(DATA SECTION Opens)

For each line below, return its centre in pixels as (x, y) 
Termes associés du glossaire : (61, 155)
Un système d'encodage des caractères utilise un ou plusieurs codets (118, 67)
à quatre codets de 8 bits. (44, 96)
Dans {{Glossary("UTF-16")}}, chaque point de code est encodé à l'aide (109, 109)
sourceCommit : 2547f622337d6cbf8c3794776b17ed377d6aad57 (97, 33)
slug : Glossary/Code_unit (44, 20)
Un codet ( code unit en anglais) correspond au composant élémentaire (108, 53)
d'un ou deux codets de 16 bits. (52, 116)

(DATA SECTION Closes)
(DATA SECTION Opens)

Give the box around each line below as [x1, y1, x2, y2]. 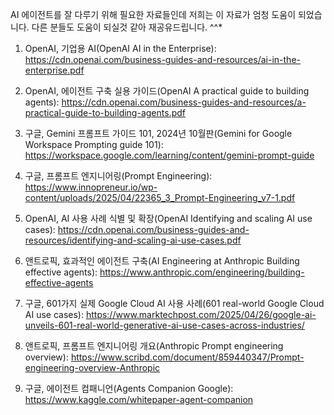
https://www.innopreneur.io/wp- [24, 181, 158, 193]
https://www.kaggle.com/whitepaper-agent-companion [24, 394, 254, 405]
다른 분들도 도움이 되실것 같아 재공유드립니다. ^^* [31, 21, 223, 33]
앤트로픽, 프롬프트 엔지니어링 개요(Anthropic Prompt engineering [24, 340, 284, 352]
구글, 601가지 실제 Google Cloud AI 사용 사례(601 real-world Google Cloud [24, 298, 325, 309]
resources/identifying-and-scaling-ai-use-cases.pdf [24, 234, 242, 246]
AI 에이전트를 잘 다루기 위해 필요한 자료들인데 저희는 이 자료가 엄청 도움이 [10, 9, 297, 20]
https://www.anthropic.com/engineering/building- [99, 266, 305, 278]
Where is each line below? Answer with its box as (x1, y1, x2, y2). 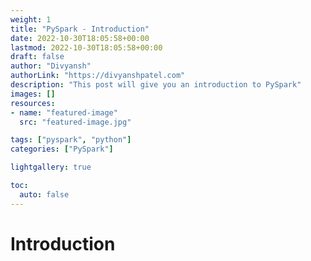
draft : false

(DATA SECTION Closes)

[TASK PROMPT] Within the listing above, the range opens at the line with "à quatre codets de 8 bits. (44, 96)" and closes at the line with "d'un ou deux codets de 16 bits. (52, 116)". Reproduce exactly the lines of that range, including both ends.

[RESPONSE TO THIS TASK]
à quatre codets de 8 bits. (44, 96)
Dans {{Glossary("UTF-16")}}, chaque point de code est encodé à l'aide (109, 109)
sourceCommit : 2547f622337d6cbf8c3794776b17ed377d6aad57 (97, 33)
slug : Glossary/Code_unit (44, 20)
Un codet ( code unit en anglais) correspond au composant élémentaire (108, 53)
d'un ou deux codets de 16 bits. (52, 116)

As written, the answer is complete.